• _Exercise objective_
An exact copy of the listing below is required, minus its pictures.

[Records for the task — start]

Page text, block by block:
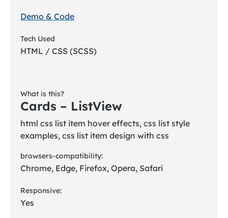
Demo & Code
Tech Used
HTML / CSS (SCSS)
What is this?
Cards – ListView
html css list item hover effects, css list style
examples, css list item design with css
browsers-compatibility:
Chrome, Edge, Firefox, Opera, Safari
Responsive:
Yes
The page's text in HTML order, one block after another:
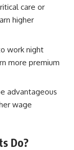
care or
higher
work night
more premium
advantageous
wage
Do?
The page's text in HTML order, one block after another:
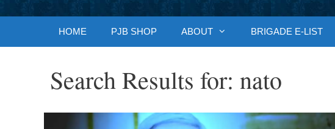
HOME PJB SHOP ABOUT BRIGADE E-LIST
Search Results for: nato
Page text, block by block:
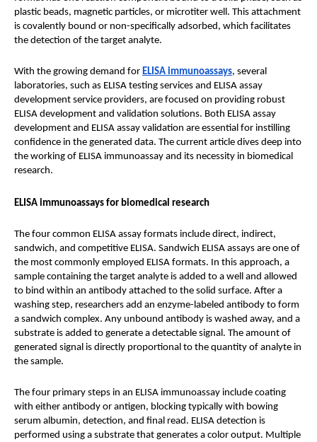
plastic beads, magnetic particles, or microtiter well. This attachment
is covalently bound or non-specifically adsorbed, which facilitates
the detection of the target analyte.
With the growing demand for ELISA immunoassays, several
laboratories, such as ELISA testing services and ELISA assay
development service providers, are focused on providing robust
ELISA development and validation solutions. Both ELISA assay
development and ELISA assay validation are essential for instilling
confidence in the generated data. The current article dives deep into
the working of ELISA immunoassay and its necessity in biomedical
research.
ELISA immunoassays for biomedical research
The four common ELISA assay formats include direct, indirect,
sandwich, and competitive ELISA. Sandwich ELISA assays are one of
the most commonly employed ELISA formats. In this approach, a
sample containing the target analyte is added to a well and allowed
to bind within an antibody attached to the solid surface. After a
washing step, researchers add an enzyme-labeled antibody to form
a sandwich complex. Any unbound antibody is washed away, and a
substrate is added to generate a detectable signal. The amount of
generated signal is directly proportional to the quantity of analyte in
the sample.
The four primary steps in an ELISA immunoassay include coating
with either antibody or antigen, blocking typically with bowing
serum albumin, detection, and final read. ELISA detection is
performed using a substrate that generates a color output. Multiple
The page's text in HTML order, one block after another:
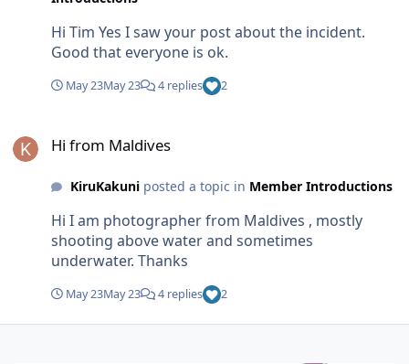
Hi Tim Yes I saw your post about the incident.
Good that everyone is ok.
May 23May 23 4 replies 2
Hi from Maldives
KiruKakuniposted a topic in Member Introductions
Hi I am photographer from Maldives , mostly
shooting above water and sometimes
underwater. Thanks
May 23May 23 4 replies 2
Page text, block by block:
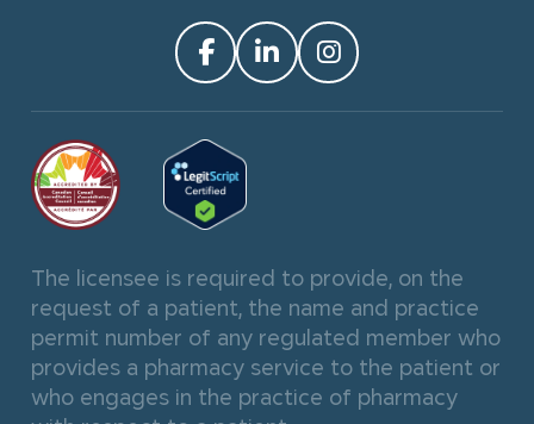
The licensee is required to provide, on the
request of a patient, the name and practice
permit number of any regulated member who
provides a pharmacy service to the patient or
who engages in the practice of pharmacy
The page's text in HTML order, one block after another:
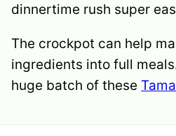
dinnertime rush super
The crockpot can help
ingredients into full
huge batch of these
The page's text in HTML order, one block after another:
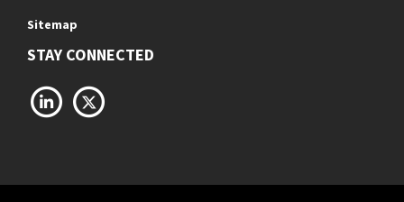
Sitemap
STAY CONNECTED
LinkedIn
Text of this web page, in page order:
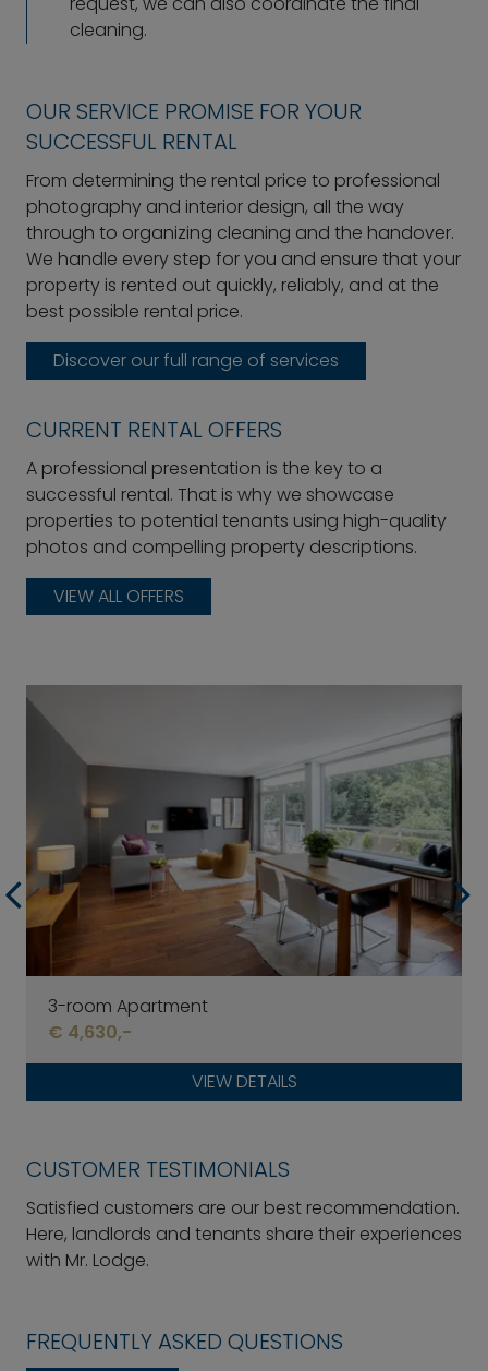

[Records for the task — finish]

• _Task result_
Page text, block by block:
Demo & Code
Tech Used
HTML / CSS (SCSS)
What is this?
Cards – ListView
html css list item hover effects, css list style
examples, css list item design with css
browsers-compatibility:
Chrome, Edge, Firefox, Opera, Safari
Responsive:
Yes
The page's text in HTML order, one block after another:
care or
higher
work night
more premium
advantageous
wage
Do?
The page's text in HTML order, one block after another:
HOME PJB SHOP ABOUT BRIGADE E-LIST
Search Results for: nato
Page text, block by block:
plastic beads, magnetic particles, or microtiter well. This attachment
is covalently bound or non-specifically adsorbed, which facilitates
the detection of the target analyte.
With the growing demand for ELISA immunoassays, several
laboratories, such as ELISA testing services and ELISA assay
development service providers, are focused on providing robust
ELISA development and validation solutions. Both ELISA assay
development and ELISA assay validation are essential for instilling
confidence in the generated data. The current article dives deep into
the working of ELISA immunoassay and its necessity in biomedical
research.
ELISA immunoassays for biomedical research
The four common ELISA assay formats include direct, indirect,
sandwich, and competitive ELISA. Sandwich ELISA assays are one of
the most commonly employed ELISA formats. In this approach, a
sample containing the target analyte is added to a well and allowed
to bind within an antibody attached to the solid surface. After a
washing step, researchers add an enzyme-labeled antibody to form
a sandwich complex. Any unbound antibody is washed away, and a
substrate is added to generate a detectable signal. The amount of
generated signal is directly proportional to the quantity of analyte in
the sample.
The four primary steps in an ELISA immunoassay include coating
with either antibody or antigen, blocking typically with bowing
serum albumin, detection, and final read. ELISA detection is
performed using a substrate that generates a color output. Multiple
The page's text in HTML order, one block after another:
Hi Tim Yes I saw your post about the incident.
Good that everyone is ok.
May 23May 23 4 replies 2
Hi from Maldives
KiruKakuniposted a topic in Member Introductions
Hi I am photographer from Maldives , mostly
shooting above water and sometimes
underwater. Thanks
May 23May 23 4 replies 2
Page text, block by block:
The licensee is required to provide, on the
request of a patient, the name and practice
permit number of any regulated member who
provides a pharmacy service to the patient or
who engages in the practice of pharmacy
The page's text in HTML order, one block after another:
dinnertime rush super
The crockpot can help
ingredients into full
huge batch of these
The page's text in HTML order, one block after another:
Sitemap
STAY CONNECTED
LinkedIn
Text of this web page, in page order:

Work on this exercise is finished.